Douglas J. Schulz, a securities fraud expert who is assisting the three attorneys, said that the brokerage firms doing business with Bard also failed in their due diligence because they “did not know or ignored the essential facts about the person (Bard) who had trading authority over their customers’ accounts.”

“If they had done what they were supposed to this (Bard’s fraud) probably wouldn’t have happened,” Schulz said.

Schulz is referring to Bard having been terminated as a stockbroker after the firm he worked for prior to incorporating his Warfordsburg investment firm Vision Specialist Group in December 2004 discovered that he had prepared and submitted investment documents that contained forged customer signatures. As a result, FINRA investigated and determined that Bard forged customer signatures and improperly guaranteed investment returns. In October 2005, Bard signed a letter of acceptance, waiver and consent, which barred his future association with any FINRA member.

The attorneys said last week that the brokerage firms named in the arbitration claim include Ameritrade, E-Trade, Scottrade and Choice Investments and that they plan to file the arbitration claim “very soon.”

Bard was found guilty in August 2013 of 21 felony counts of securities fraud-related offenses following a seven-day jury trial in U.S. District Court in Harrisburg. He had been accused by the U.S. Department of Justice of defrauding investors by misrepresenting and failing to fully disclose the types of investments he made for them, fabricating the performance of their accounts, and creating false account statements to conceal millions of dollars in losses his clients sustained as a result of risky and speculative investments he made in volatile securities.

The court has not yet handed down its sentence for Bard, who is facing jail time.

In February 2012 Bard was found liable for a $2.5 million civil penalty and ordered to pay back $450,000 in profits made as a result of charges of securities fraud brought against him by the U.S. Securities and Exchange Commission (SEC) in a civil suit filed in federal court in July 2009.

To date 50 to 70 accounts belonging to individuals who believe Bard cheated them out of money are included in the arbitration claim. Schulz said that the claim could potentially include hundreds of investors. However, he said, “a large group of people still believe he (Bard) didn’t do anything wrong.”

In May 2009, Bard reported managing 140 accounts totaling approximately $9 million in assets for as many as 250 clients. When the SEC filed its complaint against him later in 2009, it said he had at least $4.4 million in assets under management in 154 accounts.

According to Schulz, he and the attorneys have learned that Bard is “working against” his former clients, telling some that they don’t have any losses and others that their losses are a result of market fluctuations and not any wrongdoing on his part.

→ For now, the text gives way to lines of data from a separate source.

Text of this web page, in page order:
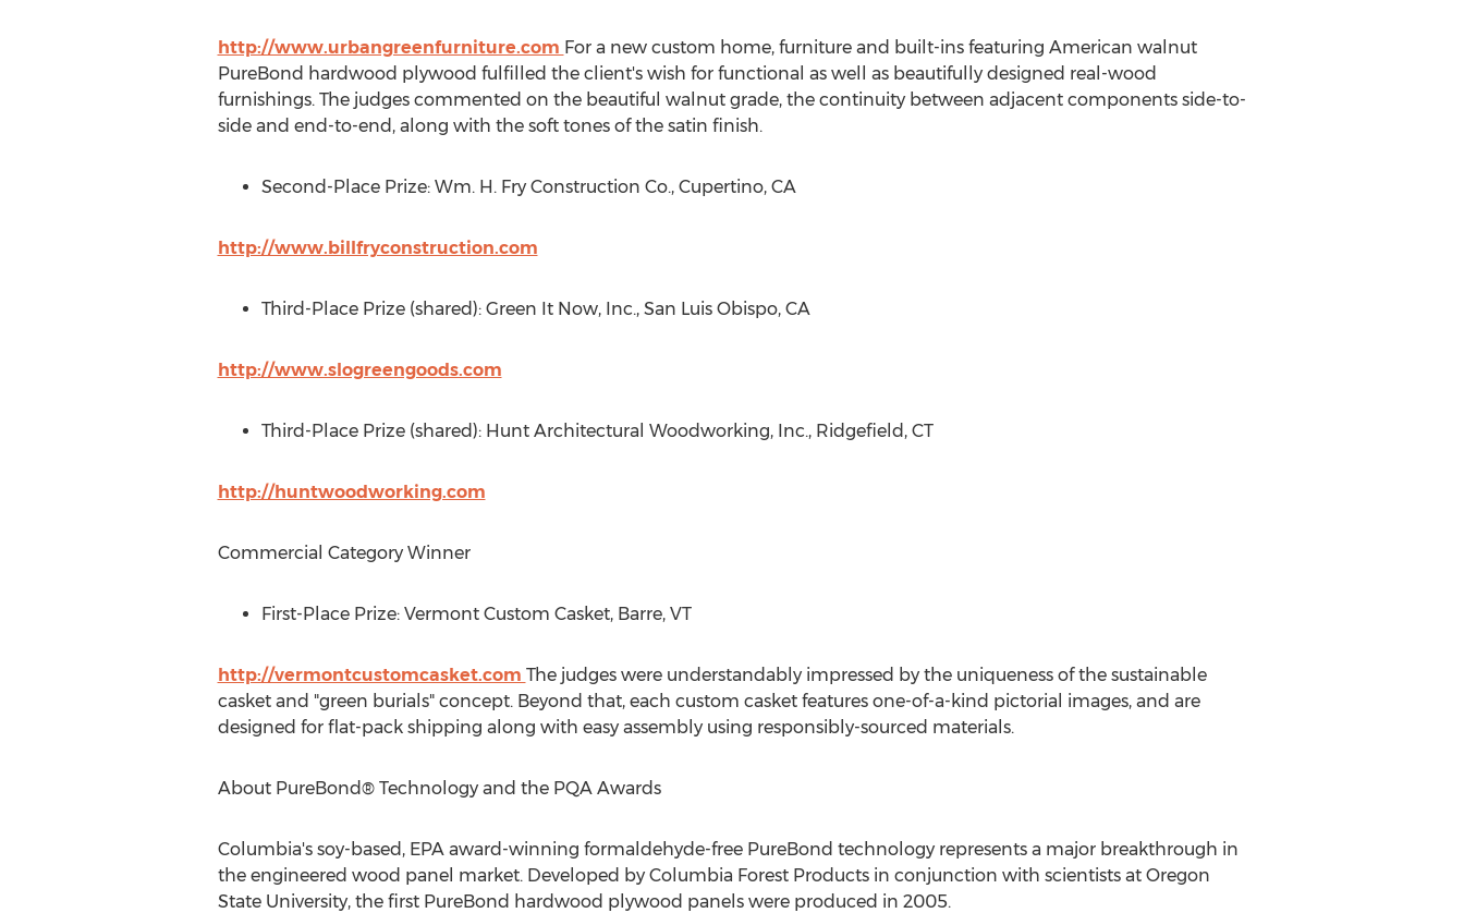
http://www.urbangreenfurniture.com For a new custom home, furniture and built-ins featuring American walnut
PureBond hardwood plywood fulfilled the client's wish for functional as well as beautifully designed real-wood
furnishings. The judges commented on the beautiful walnut grade, the continuity between adjacent components side-to-
side and end-to-end, along with the soft tones of the satin finish.
Second-Place Prize: Wm. H. Fry Construction Co., Cupertino, CA
http://www.billfryconstruction.com
Third-Place Prize (shared): Green It Now, Inc., San Luis Obispo, CA
http://www.slogreengoods.com
Third-Place Prize (shared): Hunt Architectural Woodworking, Inc., Ridgefield, CT
http://huntwoodworking.com
Commercial Category Winner
First-Place Prize: Vermont Custom Casket, Barre, VT
http://vermontcustomcasket.com The judges were understandably impressed by the uniqueness of the sustainable
casket and "green burials" concept. Beyond that, each custom casket features one-of-a-kind pictorial images, and are
designed for flat-pack shipping along with easy assembly using responsibly-sourced materials.
About PureBond® Technology and the PQA Awards
Columbia'ssoy-based, EPA award-winning formaldehyde-free PureBond technology represents a major breakthrough in
the engineered wood panel market. Developed by Columbia Forest Products in conjunction with scientists at Oregon
State University, the first PureBond hardwood plywood panels were produced in 2005.

Schulz said that investment advisors accused of wrongdoing often make the market-fluctuation excuse. He went on to say that in Bard’s case this excuse “is most likely not true since Bard has been found guilty of wrongdoing and fraud” and that since “the market has doubled over the last five years” Bard’s clients “should have all their money back and more.”

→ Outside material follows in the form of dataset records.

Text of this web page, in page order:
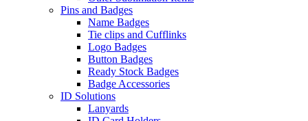
Pins and Badges
Name Badges
Tie clips and Cufflinks
Logo Badges
Button Badges
Ready Stock Badges
Badge Accessories
ID Solutions
Lanyards
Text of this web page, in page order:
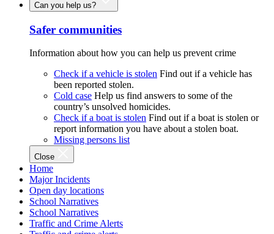
Can you help us?
Safer communities
Information about how you can help us prevent crime
Check if a vehicle is stolen Find out if a vehicle has
been reported stolen.
Cold case Help us find answers to some of the
country’s unsolved homicides.
Check if a boat is stolen Find out if a boat is stolen or
report information you have about a stolen boat.
Missing persons list
Close
Home
Major Incidents
Open day locations
School Narratives
School Narratives
Traffic and Crime Alerts
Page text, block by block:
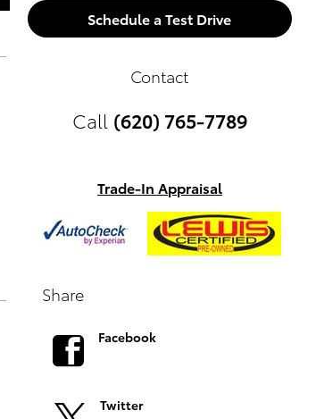
Schedule a Test Drive
Contact
Call (620) 765-7789
Trade-In Appraisal
Share
Facebook
Twitter
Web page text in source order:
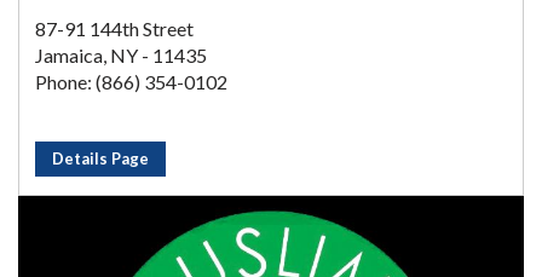
87-91 144th Street
Jamaica, NY - 11435
Phone: (866) 354-0102
Details Page
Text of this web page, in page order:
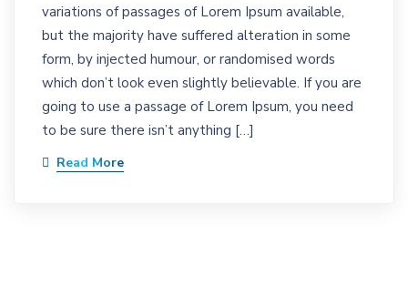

“There is so much glaring truth about what he (Bard) did wrong,” Schulz said.

The attorneys and Schulz are asking that more of Bard’s former clients come forward and allow them to analyze their investment accounts, at no cost, to determine if they did lose money, how much they lost and, if they did, try to recover the money.

Schulz urges former clients who choose not to have their accounts analyzed to write down what they believe the value of the account(s) is, call the brokerage( s) firm where the account(s) is held, ask to speak with a supervisor and find out what the liquidation/ total account value is to compare it with what they believe it to be.

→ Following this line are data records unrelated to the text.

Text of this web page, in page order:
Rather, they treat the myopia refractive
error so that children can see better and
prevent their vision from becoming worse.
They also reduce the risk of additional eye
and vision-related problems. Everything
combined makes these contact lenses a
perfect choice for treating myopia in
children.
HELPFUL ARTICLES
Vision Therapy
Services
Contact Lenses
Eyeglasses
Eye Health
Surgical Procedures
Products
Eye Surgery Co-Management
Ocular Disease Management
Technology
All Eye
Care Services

Former clients of Bard who are interested in being part of the arbitration claim should contact the attorneys as soon as possible. Schulz emphasized that clients of Bard who do not join the arbitration claim will not get any money they lost back if there is a settlement.

“This is not a class action suit. If you don’t join up, you won’t get anything,” Schulz said.

Attorney Speyer met with prospective claimants at the Needmore Firehall on December 3 and 9 and said that about 30 individuals attended each meeting. She and the other attorneys have asked for an expedited hearing because many of Bard’s victims are elderly, and they say the arbitration claim should be settled in a year or less.

Together, the attorneys and Schulz have 75 years of experience in securities fraud work. Stoneman and Schulz are also the authors of “Brokerage Fraud – What Wall Street Doesn’t Want You to Know.” They are providing their services to Bard’s victims on a contingency fee basis with no outof pocket costs upfront, such as filing fees, which is to be reimbursed only if money is recovered from the brokerage firms. They can be reached toll-free at 800- 510-7862 for a free, confidential consultation. Additional information about the attorneys and Schulz can be found on these Web sites: www.brokeragefraud.com www.securitiesexpert.com and www.speyerlaw.com.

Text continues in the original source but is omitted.